Mirroring for external CI/CD repositories should not store OAuth token
From https://gitlab.com/gitlab-org/gitlab-ce/issues/55729, I'm not quite sure if external CI/CD repositories are storing the right credentials.
When I created a CI/CD repo, I noticed project.import_url
looked like:
https://RANDOM-40-CHARACTERS@github.com/stanhu/project.git
Note that the username
was RANDOM-40-CHARACTERS
and password was nil
:
[ gprd ] production> proj.import_data.credentials
=> {:user=>"RANDOM-40-CHARACTERS", :password=>nil}
This appears to be the OAuth2 token, which has an indefinite expiration date BUT will go invalid if more than 10 tokens are created (https://developer.github.com/apps/building-oauth-apps/authorizing-oauth-apps/#creating-multiple-tokens-for-oauth-apps).
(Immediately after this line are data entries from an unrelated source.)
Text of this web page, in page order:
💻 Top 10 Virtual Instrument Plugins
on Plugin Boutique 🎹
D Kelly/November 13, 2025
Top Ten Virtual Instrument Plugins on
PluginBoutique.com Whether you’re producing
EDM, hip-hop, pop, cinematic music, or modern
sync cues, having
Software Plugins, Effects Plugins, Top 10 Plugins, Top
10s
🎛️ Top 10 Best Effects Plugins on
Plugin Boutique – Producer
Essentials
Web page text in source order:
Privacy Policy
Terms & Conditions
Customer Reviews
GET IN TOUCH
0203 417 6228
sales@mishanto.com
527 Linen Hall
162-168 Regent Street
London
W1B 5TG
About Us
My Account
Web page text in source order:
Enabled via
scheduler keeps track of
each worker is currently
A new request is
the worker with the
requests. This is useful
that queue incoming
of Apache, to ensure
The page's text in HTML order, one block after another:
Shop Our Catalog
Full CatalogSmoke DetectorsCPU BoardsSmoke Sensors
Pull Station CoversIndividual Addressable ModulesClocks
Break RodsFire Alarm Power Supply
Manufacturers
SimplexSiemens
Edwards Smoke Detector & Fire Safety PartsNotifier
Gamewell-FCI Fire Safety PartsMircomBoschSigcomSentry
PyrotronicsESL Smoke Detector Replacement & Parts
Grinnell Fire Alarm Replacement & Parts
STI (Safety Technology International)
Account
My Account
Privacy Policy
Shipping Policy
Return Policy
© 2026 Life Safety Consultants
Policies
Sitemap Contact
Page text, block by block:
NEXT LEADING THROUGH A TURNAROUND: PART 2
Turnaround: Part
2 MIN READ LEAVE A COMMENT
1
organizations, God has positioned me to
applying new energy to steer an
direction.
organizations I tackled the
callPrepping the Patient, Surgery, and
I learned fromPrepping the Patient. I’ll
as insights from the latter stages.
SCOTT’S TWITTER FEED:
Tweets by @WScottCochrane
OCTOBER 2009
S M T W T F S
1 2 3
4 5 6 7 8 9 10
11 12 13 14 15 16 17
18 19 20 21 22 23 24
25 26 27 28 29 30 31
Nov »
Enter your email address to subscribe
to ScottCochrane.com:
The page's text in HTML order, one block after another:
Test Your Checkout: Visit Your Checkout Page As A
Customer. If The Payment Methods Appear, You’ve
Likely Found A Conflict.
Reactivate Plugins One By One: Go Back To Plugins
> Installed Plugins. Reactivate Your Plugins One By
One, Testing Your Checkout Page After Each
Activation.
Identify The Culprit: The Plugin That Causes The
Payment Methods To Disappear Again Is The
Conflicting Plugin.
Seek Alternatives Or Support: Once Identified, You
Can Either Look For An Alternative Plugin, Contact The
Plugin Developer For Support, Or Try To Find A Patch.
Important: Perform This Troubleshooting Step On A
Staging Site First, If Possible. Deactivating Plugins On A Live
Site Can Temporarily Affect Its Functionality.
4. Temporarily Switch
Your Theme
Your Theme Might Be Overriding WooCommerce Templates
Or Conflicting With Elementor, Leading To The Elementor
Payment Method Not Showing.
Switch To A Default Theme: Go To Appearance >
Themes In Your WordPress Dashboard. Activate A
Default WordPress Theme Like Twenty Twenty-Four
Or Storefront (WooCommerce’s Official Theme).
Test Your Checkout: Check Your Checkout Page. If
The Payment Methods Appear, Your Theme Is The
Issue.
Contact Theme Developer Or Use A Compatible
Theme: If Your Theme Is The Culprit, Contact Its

This means if a user attempts to import enough repositories, mirroring will fail for some repositories.
Workaround: Go into the Repository settings, delete the pull mirror, and re-add credentials with a personal access token.
Solution
inject an additional step to ask for the PAT instead of the Oauth screen we currently use.
- limited container width
container-fluid container-limited limit-container-width
- breadcrumb
Authenticate with GitHub
- title
Authenticate with GitHub
- description
This will enable you to select repositories for mirroring.
- field
560px width
- field help text
560px width
Create a personal access token and provide it for authentication
links to https://help.github.com/en/articles/creating-a-personal-access-token-for-the-command-line - action bar
Cancel
andAuthenticate
note: We are keeping the first paragraph closer to the original text already inside of the existing page. @shampton Will take the first stab at that and put it up for merge request review. Otherwise, the changes are mostly centered around bringing it closer to be inline with other UI and the design system. The oauth section will be deleted.